• en temeli; çocukken yeterince sevilmemiş ve yahut ilgilenilmemiş olmaları - takdir edilmemeleri, çocuğun kendini yetersiz hissetmesi ve mükemmele zorlanması sonucu özgüveninin yerle bir edilmiş olmasıdır zannımca.

    ödipal çatışmasını başarılı bir şekilde atlatamamış bu bireyler sevgi nesnesi olan annesi tarafından yeterince sevilmemiş ya da taktir edilmemişlerdir. babanın da tutumu çocuğu yatıştırmaya, anlamaya ve açıklayıcı olmaya yakın değilse, kendi kendini ötekileştirmeye başlar ve tüm kişiliği de buna göre şekillenir.
    bağlanma sorunu yaşamaları ve ömürleri boyunca ''mükemmel kadını'' aramaları da bir tesadüf değildir. aşık olmaya en yakın hissettikleri anlarda bile incir çekirdeğini doldurmayacak kusurları büyütüp uzaklaşırlar.
    onlar için mükemmel kadın yoktur.
    bu sadece hayata devam edebilmeleri için uydurdukları bir mittir. asla ulaşamayacakları bir hayaldir fakat devam edebilmeleri, daha normal hissedebilmeleri için buna inandırırlar kendilerini.
    şöyle açıklayayım:
    işsizsiniz ve bir gün işe girip hayal ettiğiniz arabayı almak istiyorsunuz. günün birinde işe girdiniz ve kredi çekip arabayı almaya karar verdiniz. bankaya gidiyorsunuz ve birden vazgeçiyorsunuz. krediyi ödeyemezsem, ya işten çıkarsam diye endişeleniyorsunuz fakat arabayı almamış olmak sizi hiç rahatsız etmiyor.
    burada asıl olan arabayı almak değil, arabayı alabilecek duruma gelebileceğinizi kendinize ispat etmiş olmanız.
    faydacı yaklaşımları kadınları irite eder böyle adamların. canları istediklerinde ararlar, görüşürler. görüşme sürecinde gerçekten değer görüyormuş gibi hissederler fakat bu adamların yanlarından ayrılır ayrılmaz gerçeğin soğuk yüzü ile karşılaşırlar.

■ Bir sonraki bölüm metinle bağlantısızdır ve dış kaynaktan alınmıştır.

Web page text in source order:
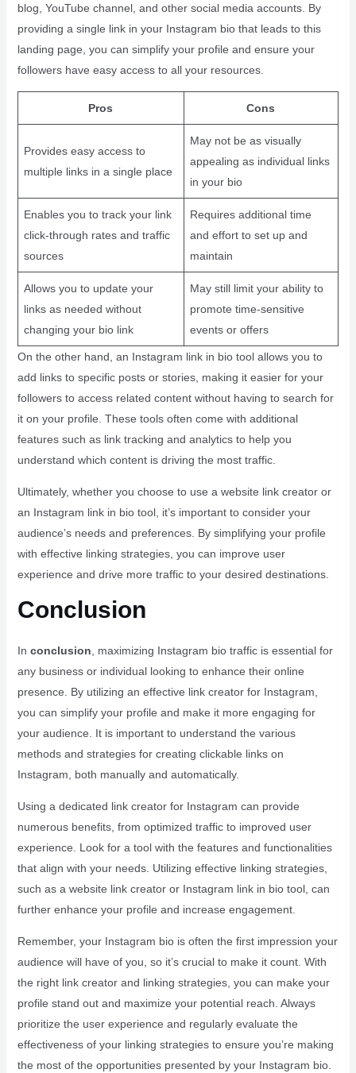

    cinsel yaşamları da çok normal değildir.
    sadist davranışlar gösterirler, boşalmayı geciktirmek için ellerinden geleni yaparlar. seks sırasında bile güçlü, kontrollü görünmek isterler.

    bazıları partneriyle sevişmek yerine mastürbasyon yapan ya da pornografi izleyen erkeklerin çoğunluğu, partnerinin kendinden uzaklaşacağını düşünüp gerçek arzularını saklayan ve porno yoluyla bu fantezilerini gerçekleştiren adamlardır. bu adamlar arzularını sapıkça buldukları için, yakın ilişki kuracakları partnerleriyle arzularını gerçekleştirmek yerine mastürbasyon ya da paralı ilişki yolunu tercih ederler.

    bazıları içinse durum tamamen farklıdır;
    bastırılmış eşcinsel arzularını kendinden de gizlemek için sık sevgili değiştiren, çapkın erkek kimliğine bürünürler. bu durum sürekli ilişki kurmasını engellediği gibi cinsel isteksizlik yaşamasına sebep olacaktır. partnerinden eski cinsel deneyimlerini anlatmasını isteyen, partnerini başka erkeklerle birlikte olmaya zorlayan erkeklerin tutumu da bu yüzdendir. yine lezbiyen ilişki seyretmeyi seven adamlarda da tek kadının yetmemesi ve bir ''süper uyarıcı'' arayışı içinde olmaları bir tesadüf değildir. lezbiyenliğin eşcinselliği normalleştirmeye yardımcı olması da cabası.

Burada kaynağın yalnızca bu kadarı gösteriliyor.